Door two has its own catch, and it is the interesting one. If you query raw SQL, who computes gross margin? If the answer is “the agent, on the fly,” you have handed the most delicate part of your business logic to a system that will cheerfully invent a slightly different formula each time. That is how you end up with three versions of the same KPI in one week.
The move that makes this calm
Here is the part I rarely see written down, and it is the whole point of this post.
You do not have to choose between “agent writes DAX” and “agent invents SQL math.” There is a third option, and most mature teams drift toward it without naming it. Push the measure logic down into curated SQL views. Bake the gross-margin formula into a view called something obvious. Now a plain-SQL agent selects from that view and gets the governed, agreed number, with no DAX and no improvisation.
I have seen exactly this in the wild, where a data lead had already, almost by instinct, written the margin formula into the view rather than leave it to whatever queried the table. That instinct is correct. It is the SQL equivalent of a DAX measure, and it travels anywhere SQL travels.
So the working pattern looks like this. Keep the semantic model as the canonical definition of every measure, the single place humans argue about what the number means. Then, for the agent, export those definitions into curated views and a short metric dictionary the agent can read. The agent writes simple SQL. The numbers stay correct. And the whole thing stops depending on a fragile DAX-generation step.

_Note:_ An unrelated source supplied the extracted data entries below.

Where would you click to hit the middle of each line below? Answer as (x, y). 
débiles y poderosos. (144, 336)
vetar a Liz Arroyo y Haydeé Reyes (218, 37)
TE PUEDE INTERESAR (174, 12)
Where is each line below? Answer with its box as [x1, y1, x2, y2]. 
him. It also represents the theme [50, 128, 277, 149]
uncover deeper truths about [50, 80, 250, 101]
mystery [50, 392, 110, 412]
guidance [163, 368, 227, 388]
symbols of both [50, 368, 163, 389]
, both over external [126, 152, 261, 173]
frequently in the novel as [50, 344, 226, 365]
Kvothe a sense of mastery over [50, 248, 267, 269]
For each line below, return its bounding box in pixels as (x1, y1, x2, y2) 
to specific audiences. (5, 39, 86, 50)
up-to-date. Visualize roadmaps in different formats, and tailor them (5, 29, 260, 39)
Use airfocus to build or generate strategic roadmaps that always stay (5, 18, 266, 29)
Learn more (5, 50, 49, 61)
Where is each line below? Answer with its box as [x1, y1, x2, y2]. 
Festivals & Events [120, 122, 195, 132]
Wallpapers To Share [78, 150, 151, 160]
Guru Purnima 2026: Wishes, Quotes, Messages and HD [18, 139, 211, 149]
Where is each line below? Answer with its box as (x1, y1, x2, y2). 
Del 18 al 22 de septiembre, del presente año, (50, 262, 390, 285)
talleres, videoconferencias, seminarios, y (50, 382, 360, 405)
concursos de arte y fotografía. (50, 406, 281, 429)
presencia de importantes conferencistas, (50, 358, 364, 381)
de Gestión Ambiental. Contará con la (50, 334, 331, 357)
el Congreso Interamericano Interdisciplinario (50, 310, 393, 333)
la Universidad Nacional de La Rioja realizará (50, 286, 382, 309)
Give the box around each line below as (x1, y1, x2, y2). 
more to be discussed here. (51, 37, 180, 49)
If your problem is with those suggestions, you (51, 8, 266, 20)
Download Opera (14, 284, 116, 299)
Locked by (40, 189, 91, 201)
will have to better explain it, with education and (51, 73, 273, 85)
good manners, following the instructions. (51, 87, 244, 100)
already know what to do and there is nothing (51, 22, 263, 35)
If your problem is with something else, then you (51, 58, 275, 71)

Why bother keeping the model at all, then? Because some calculations genuinely belong there. Time intelligence, year-over-year with the right calendar handling, running totals that respect filters, these are painful to reproduce in SQL and pleasant in DAX. For those, let the agent go through door one with a fixed query template, as a narrow exception rather than the default.
What this means for the next twelve months
If you are about to put an agent on your analytics, three things follow.
Inventory your semantic models before anything else. That is where your real intellectual property sits, and you should treat the measure definitions as a first-class asset, version them, document them, name an owner. Most teams cannot produce a clean list of their own measures, which tells you how invisible this layer has become.
Decide your door on purpose. SQL over curated views is the lower-drama path for most question-answering. DAX against the model is right when the metric needs the model’s machinery. Pick per metric, not per religion.
And stop measuring AI readiness by how nice the dashboards look. A gorgeous report on top of a vague model is a liability now, because the agent will read the vague model and produce vague, confident answers at scale. A plain report on top of a sharp model is the thing you want.
Running Tallyfy for over a decade taught me that the durable value in software is almost never the screen. It is the rules underneath the screen, the part users never see and never thank you for. Business intelligence is the same story. The report was always the easy half. We just could not tell, until something came along that could do the easy half for free.
The model is the half you were paid to get right. It still is.